The Quien Sabe Glacier in the North Cascades of Washington has experienced rapid retreat in the last 20 years. This glacier is the largest in Boston Basin near Cascade Pass, its name translates to “who knows?”, well we all know it is not enjoying recent climate. In the 1960 Austin Post photograph he gave to me in 1994, the glacier was heavily crevassed and advancing. By 1975 the advance had ceased, but little retreat occurred until 1987. This glacier faces south and is fed by avalanching off of Forbidden and Sahale Peak. The glacier retreated 1200 meters from its Little Ice Age maximum (moraine indicated with blue arrows) until 1950. Richard Hubley noted the advance by 1955, the total advance was 55 meters by 1975 (advance moraines noted with orange arrows). We were able to identify the advance moraine in 1985 when it was still quite evident. The smooth bedrock, Granodiorite in the basin, provides little friction for this glacier as it moves over the polished slabs. Today the terminus moraines from 1975 range from 150-250 meters from the current glacier terminus averaging just over 200 meters. For a glacier that averages 700 meters in length this is a significant loss of total area. There are a number of bedrock outcrops that have appeared above the terminus indicating how thin the terminal area is and that retreat is ongoing. . In 2009 the glacier lost almost all of its snowcover an occurrence that has become frequent in the last 18 years. In this August image the glacier is 25% snowcovered.

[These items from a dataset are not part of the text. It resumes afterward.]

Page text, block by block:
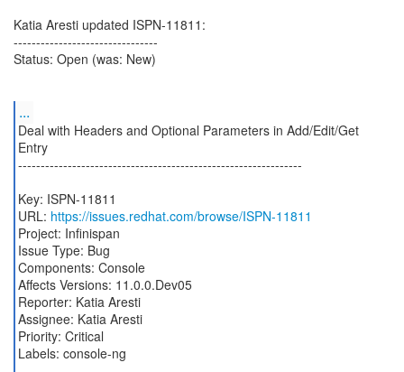
Katia Aresti updated ISPN-11811:
--------------------------------
Status: Open (was: New)
...
Deal with Headers and Optional Parameters in Add/Edit/Get
Entry
---------------------------------------------------------------
Key: ISPN-11811
URL: https://issues.redhat.com/browse/ISPN-11811
Project: Infinispan
Issue Type: Bug
Components: Console
Affects Versions: 11.0.0.Dev05
Reporter: Katia Aresti
Assignee: Katia Aresti
Priority: Critical
Labels: console-ng
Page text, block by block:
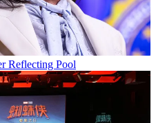
Reflecting Pool
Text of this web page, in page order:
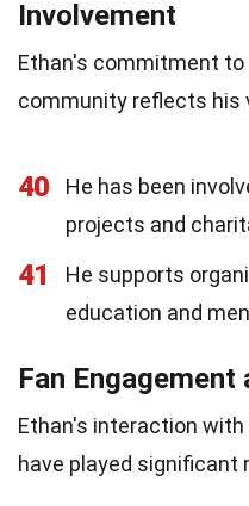
Involvement
Ethan's commitment to
community reflects his
40
He has been
projects and
41
He supports
education and
Fan
Ethan's interaction
have played significant
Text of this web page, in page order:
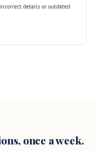
details or outdated
once a week.
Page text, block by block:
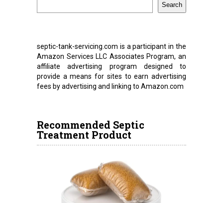
Search
septic-tank-servicing.com is a participant in the
Amazon Services LLC Associates Program, an
affiliate advertising program designed to
provide a means for sites to earn advertising
fees by advertising and linking to Amazon.com
Recommended Septic
Treatment Product
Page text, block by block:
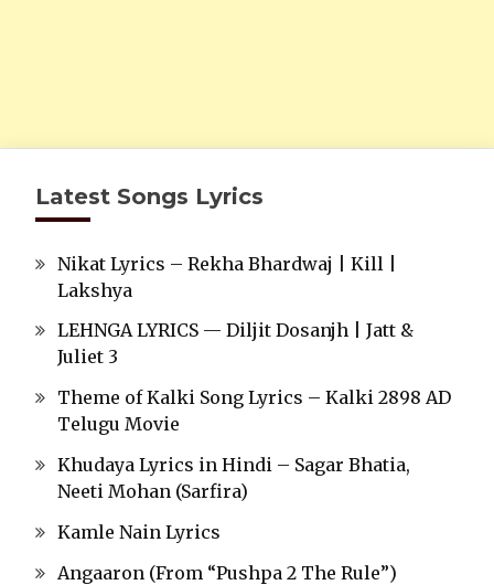
Latest Songs Lyrics
Nikat Lyrics – Rekha Bhardwaj | Kill |
Lakshya
LEHNGA LYRICS — Diljit Dosanjh | Jatt &
Juliet 3
Theme of Kalki Song Lyrics – Kalki 2898 AD
Telugu Movie
Khudaya Lyrics in Hindi – Sagar Bhatia,
Neeti Mohan (Sarfira)
Kamle Nain Lyrics
Angaaron (From “Pushpa 2 The Rule”)
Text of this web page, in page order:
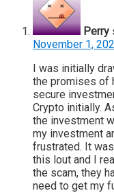
Perry
November 1,
I was initially
the promises of
secure
Crypto initially.
the investment
my investment
frustrated. It
this lout and I
the scam, they
need to get my
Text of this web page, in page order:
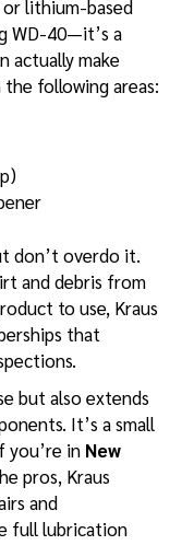
lithium-based
WD-40—it’s a
actually make
following areas:
don’t overdo it.
and debris from
to use, Kraus
that
but also extends
It’s a small
you’re in New
pros, Kraus
and
full lubrication
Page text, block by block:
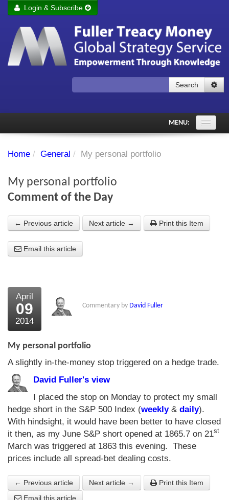
Remember me Login
Forgot your password?
Login & Subscribe
Search
MENU:
PDF Archive
Chart library
About Us
What the Press say
Testimonials
External links
Bookshop
The Chart Seminar
Contact us
Home / General / My personal portfolio
My personal portfolio
Comment of the Day
← Previous article Next article → Print this Item
Email this article
April
09
2014
Commentary by David Fuller
My personal portfolio
A slightly in-the-money stop triggered on a hedge trade.
David Fuller's view
I placed the stop on Monday to protect my small
hedge short in the S&P 500 Index (weekly& daily).
With hindsight, it would have been better to have closed
it then, as my June S&P short opened at 1865.7 on 21st
March was triggered at 1863 this evening. These
prices include all spread-bet dealing costs.
← Previous article Next article →
Print this Item
Email this article
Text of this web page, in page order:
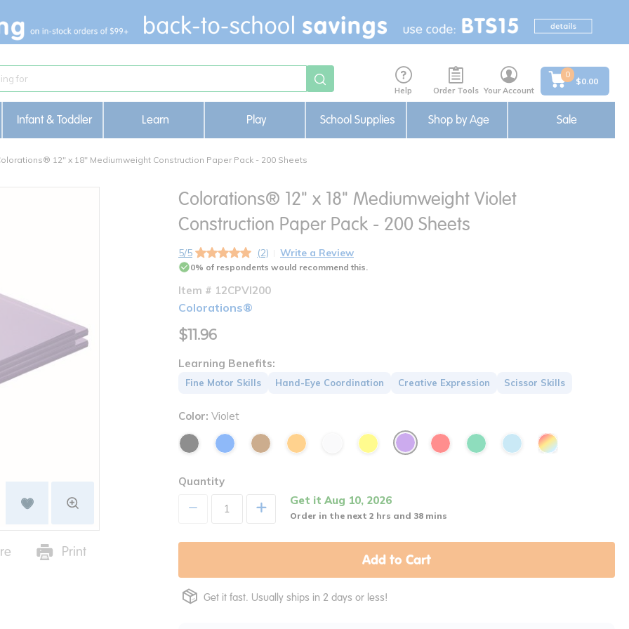
Help Order Tools Your Account
0
$0.00
Infant & Toddler Learn Play School Supplies Shop by Age Sale
12" x 18" Mediumweight Construction Paper Pack - 200 Sheets
Print
Colorations® 12" x 18" Mediumweight Violet
Construction Paper Pack - 200 Sheets
5/5 (2) Write a Review
0% of respondents would recommend this.
Item # 12CPVI200
Colorations®
$11.96
Learning Benefits:
Fine Motor Skills Hand-Eye Coordination Creative Expression Scissor Skills
Color: Violet
Quantity
+ Get it Aug 10, 2026
Order in the next 2 hrs and 38 mins
Add to Cart
Get it fast. Usually ships in 2 days or less!
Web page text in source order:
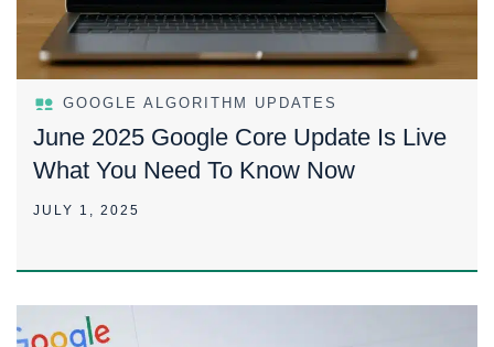
GOOGLE ALGORITHM UPDATES
June 2025 Google Core Update Is Live
What You Need To Know Now
JULY 1, 2025
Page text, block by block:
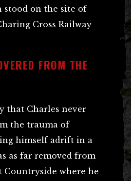
stood on the site of
Cross Railway
FROM THE
that Charles never
the trauma of
himself adrift in a
as far removed from
Countryside where he
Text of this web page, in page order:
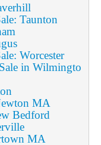
Taunton
Worcester
in Wilmingto
MA
Bedford
MA
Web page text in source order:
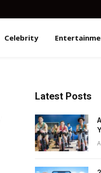
Celebrity
Latest Posts
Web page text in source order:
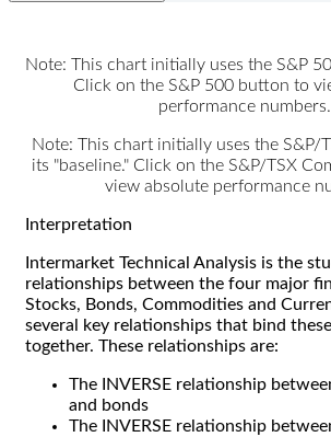
Note: This chart initially uses the S&P
Click on the S&P 500 button to
performance numbers.
Note: This chart initially uses the S&P/
its "baseline." Click on the S&P/TSX
view absolute performance
Interpretation
Intermarket Technical Analysis is the
relationships between the four major
Stocks, Bonds, Commodities and
several key relationships that bind
together. These relationships are:
The INVERSE relationship
and bonds
The INVERSE relationship
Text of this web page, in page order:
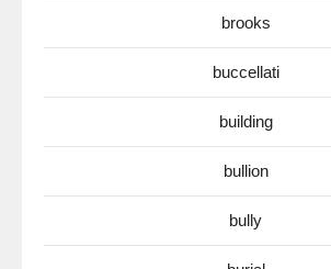
brooks
buccellati
building
bullion
bully
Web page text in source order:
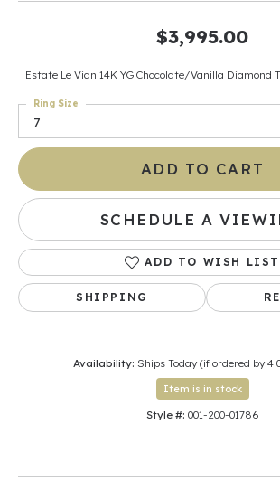
$3,995.00
Estate Le Vian 14K YG Chocolate/Vanilla Diamond
7
Ring Size
ADD TO CART
SCHEDULE A
ADD TO WISH LIST
SHIPPING
Availability: Ships Today (if ordered by
Item is in stock
Style #: 001-200-01786
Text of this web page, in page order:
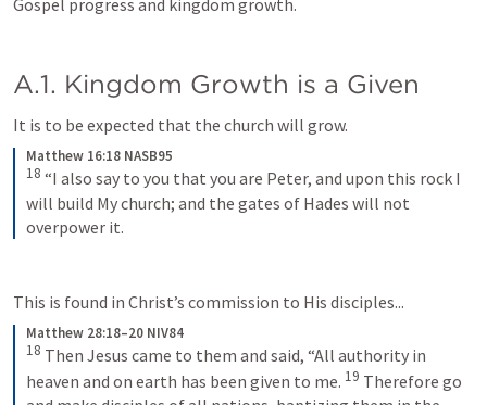
Gospel progress and kingdom growth.
A.1. Kingdom Growth is a Given
It is to be expected that the church will grow.
Matthew 16:18 NASB95
18 “I also say to you that you are Peter, and upon this rock I
will build My church; and the gates of Hades will not
overpower it.
This is found in Christ’s commission to His disciples...
Matthew 28:18–20 NIV84
18 Then Jesus came to them and said, “All authority in
heaven and on earth has been given to me. 19 Therefore go
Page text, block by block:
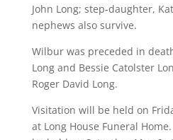
John Long; step-daughter,
nephews also survive.
Wilbur was preceded in
Long and Bessie Catolster
Roger David Long.
Visitation will be held on
at Long House Funeral
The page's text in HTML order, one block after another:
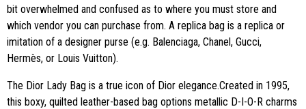
bit overwhelmed and confused as to where you must store and
which vendor you can purchase from. A replica bag is a replica or
imitation of a designer purse (e.g. Balenciaga, Chanel, Gucci,
Hermès, or Louis Vuitton).
The Dior Lady Bag is a true icon of Dior elegance.Created in 1995,
this boxy, quilted leather-based bag options metallic D-I-O-R charms
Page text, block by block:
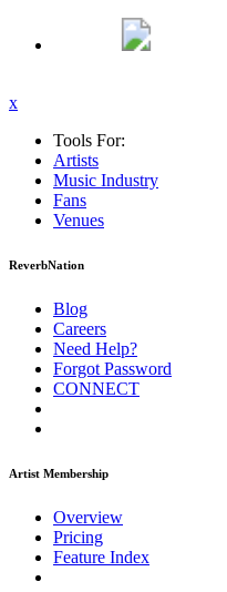
x
Tools For:
Artists
Music Industry
Fans
Venues
ReverbNation
Blog
Careers
Need Help?
Forgot Password
CONNECT
Artist Membership
Overview
Pricing
Feature Index
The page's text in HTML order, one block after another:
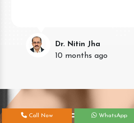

Fortunately 2010 was a better year in terms of snowcover, with more than 50% of the glacier snowcovered at the end of the summer, photograph from Neil Hinckley.
Quien Sabe Glacier viewed from a similar location on the western side of the glacier in 1985 and 2007. The reduction in crevassing, thickness is evident as is the marginal retreat and emerging bedrock.

Dosde Glacier, Italy retreat and separation

On October 3, 2010October 3, 2010 By mspeltoIn Glacier Observations

Dosdè Glacier in the Dosdè-Piazzi Group of the Italian Alps has been the focus of research by the University of Milan Department of Geography in the last decade to both chronicle its retreat, examine the causes, and evaluate the impacts and potential mitigation steps. In 1954 there was a Dosdè Est, Dosdè Centrale and Dosdè Ovest glaciers with respective areas of 1.2 and 0.8 and 0.9 square kilometers. By 2003 the areas had been reduced to 0.8, 0.5 and 0.3 square kilometers. This is evident in the picture from 1932 and 2007 of the Dosdè Glacier group from Guglielmina Diolaiuti, University of Milan. I have added arrows annotating key changes Est is on the left, Centale in the middle and Ovest (labelled Ost) on the right. The purple arrow indicates the separation of two glaciers. The blue arrow indicates the change in glacier size near the top of the peak. The orange arrow notes the thinning of the glacier near the current glacier tongue. The green arrow indicates the retreat at the head of the glacier indicating thinning even in the accumulation zone. This glacier lost all of its snowcover in several recent summers including 2010, in this Google Earth view the summer of 2010 is ongoing and their are a few white patches of snowpack from the previous winter, that were then lost. This inconsistency of the accumulation zone is a sign of a glacier that cannot survive In this region at least 6 glaciers have been observed to disappear in the last 50 years. The continued decline in area and lack of accumulation zone persistence does not suggest that glaciers in this mountain massif will survive. Dosdè Est has retreated over 400 meters in the last 50 year, but of more importance to its survival is the degree of thinning apprarent from the terminus to its head. Dosdè Est has been the focus of study utilizing a covering blanket to examine its efficacy in reducing ablation as was done on Stubai Glacier in Austria. The University of Milan group reported a 43% decline in snow ablation and a 100% decline in ice ablation. The retreat of this glacier follows the trend of increasingly rapid and widespread retreat seen throughout the Italian Alps, as chronicled by the Italian Glacier Commission, which reported more than 95% of the over 100 glaciers examined retreating from 2000-2005. The smaller size and elevation range of the Dosdè Glacier group makes them more vulnerable to complete loss than Forni Glacier.